Leave the images behind and copy every record exactly.

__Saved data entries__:
_____
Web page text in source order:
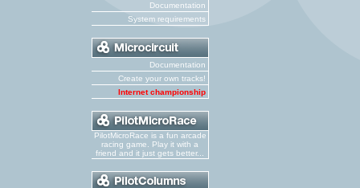
Documentation
System requirements
Documentation
Create your own tracks!
Internet championship
PilotMicroRace is a fun arcade
racing game. Play it with a
friend and it just gets better...
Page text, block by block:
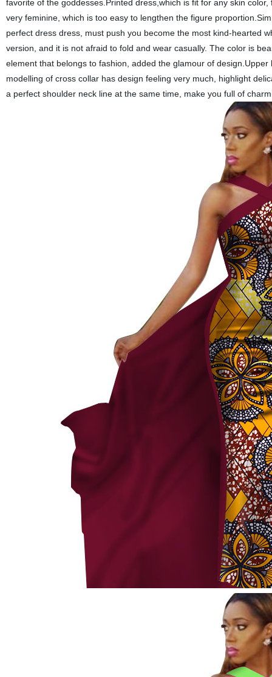
favorite of the goddesses.Printed dress,which is fit for any skin
very feminine, which is too easy to lengthen the figure
perfect dress dress, must push you become the most kind-hearted
version, and it is not afraid to fold and wear casually. The color is
element that belongs to fashion, added the glamour of
modelling of cross collar has design feeling very much, highlight
a perfect shoulder neck line at the same time, make you full of charm
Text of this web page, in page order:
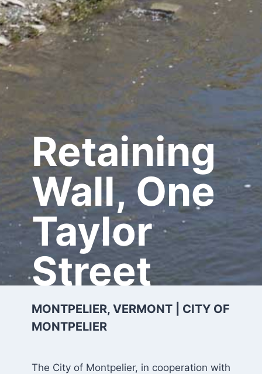
Retaining
Wall, One
Taylor
Street
MONTPELIER, VERMONT | CITY OF
MONTPELIER
The City of Montpelier, in cooperation with
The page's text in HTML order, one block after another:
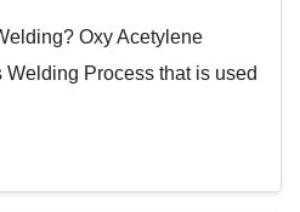
Oxy Acetylene
Process that is used
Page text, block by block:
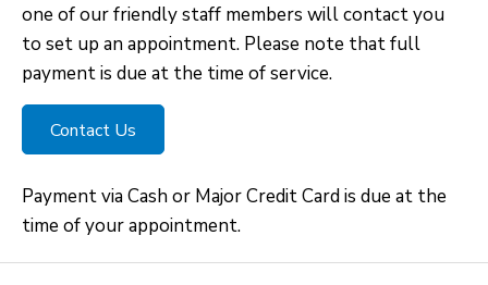
one of our friendly staff members will contact you
to set up an appointment. Please note that full
payment is due at the time of service.
Contact Us
Payment via Cash or Major Credit Card is due at the
time of your appointment.
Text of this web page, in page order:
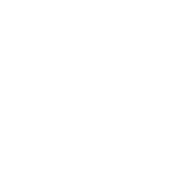
AIEC as a tractable
be exploited in the
interventions following
Western societies have a
inflammatory bowel
especially in the
evidence supports the
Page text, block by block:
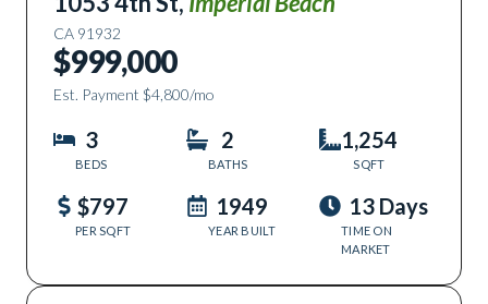
CA 91932
$999,000
Est. Payment $4,800/mo
3
BEDS
2
BATHS
1,254
SQFT
$797
PER SQFT
1949
YEAR BUILT
13 Days
TIME ON
MARKET
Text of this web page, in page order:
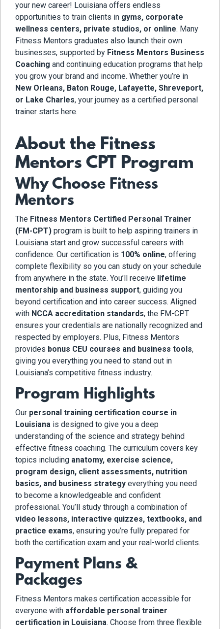
your new career! Louisiana offers endless
opportunities to train clients in gyms, corporate
wellness centers, private studios, or online. Many
Fitness Mentors graduates also launch their own
businesses, supported by Fitness Mentors Business
Coaching and continuing education programs that help
you grow your brand and income. Whether you’re in
New Orleans, Baton Rouge, Lafayette, Shreveport,
or Lake Charles, your journey as a certified personal
trainer starts here.
About the Fitness
Mentors CPT Program
Why Choose Fitness
Mentors
The Fitness Mentors Certified Personal Trainer
(FM-CPT) program is built to help aspiring trainers in
Louisiana start and grow successful careers with
confidence. Our certification is 100% online, offering
complete flexibility so you can study on your schedule
from anywhere in the state. You’ll receive lifetime
mentorship and business support, guiding you
beyond certification and into career success. Aligned
with NCCA accreditation standards, the FM-CPT
ensures your credentials are nationally recognized and
respected by employers. Plus, Fitness Mentors
provides bonus CEU courses and business tools,
giving you everything you need to stand out in
Louisiana’s competitive fitness industry.
Program Highlights
Our personal training certification course in
Louisiana is designed to give you a deep
understanding of the science and strategy behind
effective fitness coaching. The curriculum covers key
topics including anatomy, exercise science,
program design, client assessments, nutrition
basics, and business strategy everything you need
to become a knowledgeable and confident
professional. You’ll study through a combination of
video lessons, interactive quizzes, textbooks, and
practice exams, ensuring you’re fully prepared for
both the certification exam and your real-world clients.
Payment Plans &
Packages
Fitness Mentors makes certification accessible for
everyone with affordable personal trainer
certification in Louisiana. Choose from three flexible
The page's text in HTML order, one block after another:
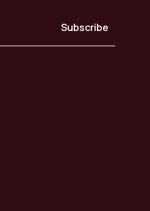
Subscribe
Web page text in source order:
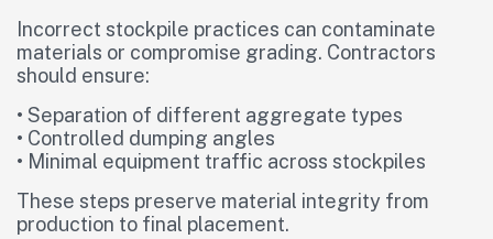
Incorrect stockpile practices can contaminate
materials or compromise grading. Contractors
should ensure:
• Separation of different aggregate types
• Controlled dumping angles
• Minimal equipment traffic across stockpiles
These steps preserve material integrity from
production to final placement.
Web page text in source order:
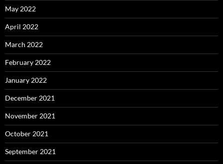
May 2022
April 2022
March 2022
February 2022
January 2022
December 2021
November 2021
October 2021
September 2021
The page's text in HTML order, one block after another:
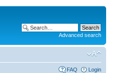
Advanced search
FAQ Login
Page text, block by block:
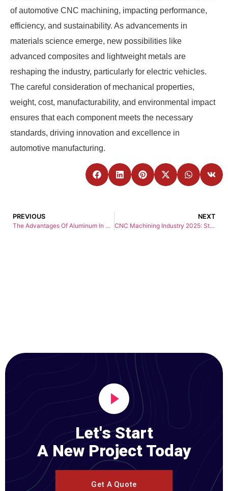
_____
__Response box__:
Web page text in source order:
Documentation
System requirements
Documentation
Create your own tracks!
Internet championship
PilotMicroRace is a fun arcade
racing game. Play it with a
friend and it just gets better...
Page text, block by block:
favorite of the goddesses.Printed dress,which is fit for any skin
very feminine, which is too easy to lengthen the figure
perfect dress dress, must push you become the most kind-hearted
version, and it is not afraid to fold and wear casually. The color is
element that belongs to fashion, added the glamour of
modelling of cross collar has design feeling very much, highlight
a perfect shoulder neck line at the same time, make you full of charm
Text of this web page, in page order:
Retaining
Wall, One
Taylor
Street
MONTPELIER, VERMONT | CITY OF
MONTPELIER
The City of Montpelier, in cooperation with
The page's text in HTML order, one block after another:
Oxy Acetylene
Process that is used
Page text, block by block:
one of our friendly staff members will contact you
to set up an appointment. Please note that full
payment is due at the time of service.
Contact Us
Payment via Cash or Major Credit Card is due at the
time of your appointment.
Text of this web page, in page order:
AIEC as a tractable
be exploited in the
interventions following
Western societies have a
inflammatory bowel
especially in the
evidence supports the
Page text, block by block:
CA 91932
$999,000
Est. Payment $4,800/mo
3
BEDS
2
BATHS
1,254
SQFT
$797
PER SQFT
1949
YEAR BUILT
13 Days
TIME ON
MARKET
Text of this web page, in page order:
your new career! Louisiana offers endless
opportunities to train clients in gyms, corporate
wellness centers, private studios, or online. Many
Fitness Mentors graduates also launch their own
businesses, supported by Fitness Mentors Business
Coaching and continuing education programs that help
you grow your brand and income. Whether you’re in
New Orleans, Baton Rouge, Lafayette, Shreveport,
or Lake Charles, your journey as a certified personal
trainer starts here.
About the Fitness
Mentors CPT Program
Why Choose Fitness
Mentors
The Fitness Mentors Certified Personal Trainer
(FM-CPT) program is built to help aspiring trainers in
Louisiana start and grow successful careers with
confidence. Our certification is 100% online, offering
complete flexibility so you can study on your schedule
from anywhere in the state. You’ll receive lifetime
mentorship and business support, guiding you
beyond certification and into career success. Aligned
with NCCA accreditation standards, the FM-CPT
ensures your credentials are nationally recognized and
respected by employers. Plus, Fitness Mentors
provides bonus CEU courses and business tools,
giving you everything you need to stand out in
Louisiana’s competitive fitness industry.
Program Highlights
Our personal training certification course in
Louisiana is designed to give you a deep
understanding of the science and strategy behind
effective fitness coaching. The curriculum covers key
topics including anatomy, exercise science,
program design, client assessments, nutrition
basics, and business strategy everything you need
to become a knowledgeable and confident
professional. You’ll study through a combination of
video lessons, interactive quizzes, textbooks, and
practice exams, ensuring you’re fully prepared for
both the certification exam and your real-world clients.
Payment Plans &
Packages
Fitness Mentors makes certification accessible for
everyone with affordable personal trainer
certification in Louisiana. Choose from three flexible
The page's text in HTML order, one block after another:
Subscribe
Web page text in source order:
Incorrect stockpile practices can contaminate
materials or compromise grading. Contractors
should ensure:
• Separation of different aggregate types
• Controlled dumping angles
• Minimal equipment traffic across stockpiles
These steps preserve material integrity from
production to final placement.
Web page text in source order:
May 2022
April 2022
March 2022
February 2022
January 2022
December 2021
November 2021
October 2021
September 2021
The page's text in HTML order, one block after another:
Advanced search
FAQ Login
Page text, block by block:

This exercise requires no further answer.